I'm 15 years younger than my husband and 21 years old when we began dating. I'm still malleable, but he stopped wanting me approximately five years into our now 32 year marriage. Luckily for me, I am the biggest wage earner and therefore able to care for myself should our marriage end. Lucky for him, I'm loyal to the promise I made to care for him until death. I no longer want him, but I haven't left him. 

The age difference isn't a factor in my lousy marriage, it is his inability to explain why we stopped having sex. I now no longer trust.
_Posted via Mobile Device_


----------



## rustytheboyrobot (Nov 20, 2013)

Well I've quickly found out she is not malleable. Has boundaries set in stone. Even though I've poked and prodded those boundaries they don't bend. And I like that 

But my trust issues are intruding on what I think is a good thing. I have no idea how to deal with that. I don't trust women anymore. Ever. I don't know how to get back to the person I want to be...
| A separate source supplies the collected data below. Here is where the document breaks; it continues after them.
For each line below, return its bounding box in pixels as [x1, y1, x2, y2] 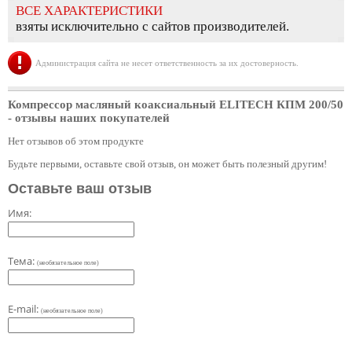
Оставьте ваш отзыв [8, 181, 152, 197]
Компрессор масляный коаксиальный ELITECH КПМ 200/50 [8, 98, 343, 112]
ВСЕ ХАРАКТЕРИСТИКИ [16, 3, 163, 19]
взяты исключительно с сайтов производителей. [16, 19, 289, 35]
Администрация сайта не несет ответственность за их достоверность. [35, 58, 299, 68]
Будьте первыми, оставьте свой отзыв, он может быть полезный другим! [8, 158, 327, 170]
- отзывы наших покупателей [8, 112, 170, 125]
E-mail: [8, 302, 41, 317]
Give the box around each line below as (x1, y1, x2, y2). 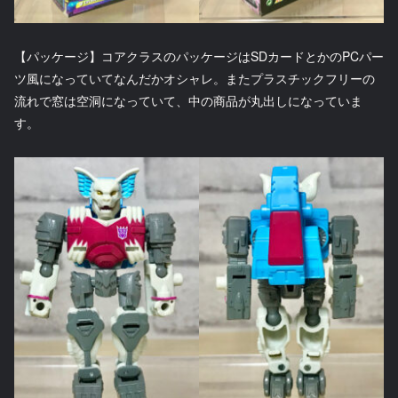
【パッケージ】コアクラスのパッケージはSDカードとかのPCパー (14, 47, 384, 66)
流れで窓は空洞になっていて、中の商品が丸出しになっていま (14, 92, 362, 110)
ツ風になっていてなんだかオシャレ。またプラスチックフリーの (14, 69, 375, 88)
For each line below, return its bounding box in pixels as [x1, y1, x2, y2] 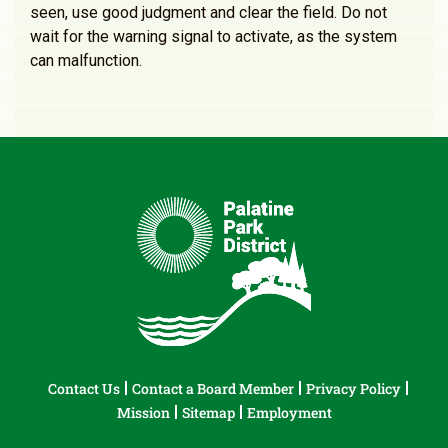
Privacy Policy [305, 378, 401, 398]
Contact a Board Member [131, 378, 294, 398]
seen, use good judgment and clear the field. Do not [30, 3, 387, 22]
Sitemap [181, 402, 235, 422]
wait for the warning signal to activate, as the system [30, 27, 397, 46]
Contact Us [47, 378, 120, 398]
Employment [246, 402, 332, 422]
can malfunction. [30, 51, 142, 70]
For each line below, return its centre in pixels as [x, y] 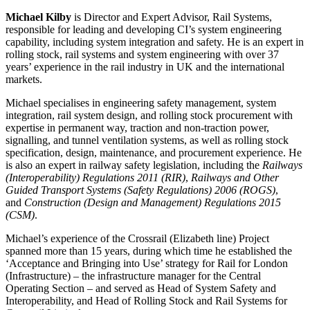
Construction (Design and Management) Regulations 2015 [153, 202]
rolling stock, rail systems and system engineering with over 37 [142, 54]
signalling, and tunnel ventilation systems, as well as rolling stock [147, 140]
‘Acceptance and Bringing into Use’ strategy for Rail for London [147, 263]
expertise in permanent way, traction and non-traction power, [137, 127]
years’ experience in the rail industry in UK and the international [145, 66]
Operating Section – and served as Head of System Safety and [141, 288]
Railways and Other [235, 177]
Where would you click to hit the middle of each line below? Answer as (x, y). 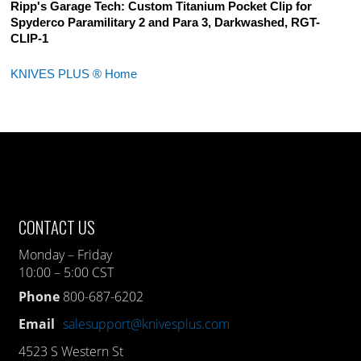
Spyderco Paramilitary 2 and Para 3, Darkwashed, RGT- (166, 23)
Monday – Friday (66, 255)
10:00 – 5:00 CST (66, 273)
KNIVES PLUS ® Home (74, 75)
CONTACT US (57, 227)
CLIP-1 (30, 39)
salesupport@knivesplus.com (147, 324)
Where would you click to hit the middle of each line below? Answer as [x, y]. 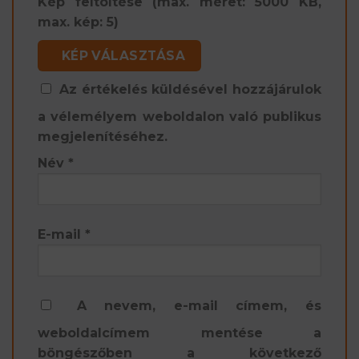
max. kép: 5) [78, 22]
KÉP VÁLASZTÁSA [123, 56]
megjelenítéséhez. [103, 137]
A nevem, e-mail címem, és [199, 306]
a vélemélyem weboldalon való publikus [179, 117]
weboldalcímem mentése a [179, 333]
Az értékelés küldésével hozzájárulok [190, 90]
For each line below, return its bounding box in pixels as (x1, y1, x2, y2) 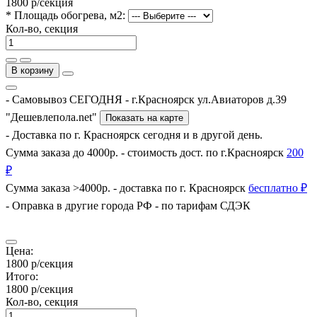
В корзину (11, 64, 54, 76)
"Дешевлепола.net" (6, 110, 100, 123)
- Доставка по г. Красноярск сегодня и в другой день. (6, 128, 263, 141)
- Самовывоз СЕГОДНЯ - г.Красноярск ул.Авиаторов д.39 (6, 93, 287, 105)
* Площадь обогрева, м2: (6, 8, 125, 21)
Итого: (6, 270, 38, 282)
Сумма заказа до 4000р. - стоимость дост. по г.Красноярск (6, 146, 287, 158)
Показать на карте (105, 112, 183, 123)
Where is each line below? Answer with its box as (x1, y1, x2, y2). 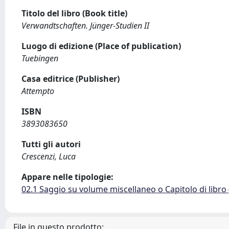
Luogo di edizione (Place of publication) (21, 40, 181, 52)
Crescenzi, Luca (21, 151, 76, 162)
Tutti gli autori (21, 139, 81, 150)
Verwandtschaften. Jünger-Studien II (21, 20, 149, 31)
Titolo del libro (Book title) (21, 8, 127, 19)
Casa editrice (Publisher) (21, 73, 120, 84)
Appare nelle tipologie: (21, 171, 113, 182)
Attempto (21, 85, 54, 97)
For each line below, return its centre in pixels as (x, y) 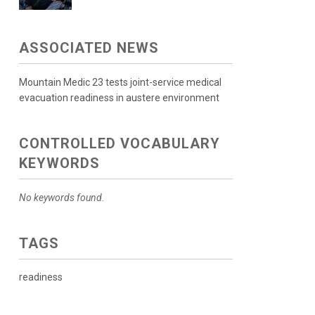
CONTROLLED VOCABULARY (119, 144)
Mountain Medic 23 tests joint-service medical (120, 83)
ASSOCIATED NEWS (89, 48)
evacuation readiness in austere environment (119, 98)
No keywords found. (62, 198)

As far as sexless marriage goes. I only know my own story. I know why my marriage emptied. I know how hard I tried. I know that I stopped doing what I wanted to do, and started being "fake" me to please her. Didn't matter.

Maybe it's time to move on?

I don't know, I don't know your situation. But if you want to talk about it feel free to PM me. I'm no genius, I'm no saint, and I'm obviously dumb and a fool. But I'll listen, and I genuinely care. Maybe that can mean something?


----------



## Chaparral (Jul 17, 2011)

rustytheboyrobot said:


> Well I've quickly found out she is not malleable. Has boundaries set in stone. Even though I've poked and prodded those boundaries they don't bend. And I like that
> 
> But my trust issues are intruding on what I think is a good thing. I have no idea how to deal with that. I don't trust women anymore. Ever. I don't know how to get back to the person I want to be...
> 
> ...



This post is why the book MMSLP linked to below is so often recommended here. Its a head slapper. It can also be downloaded. Get it quick. The author also has a blog.


----------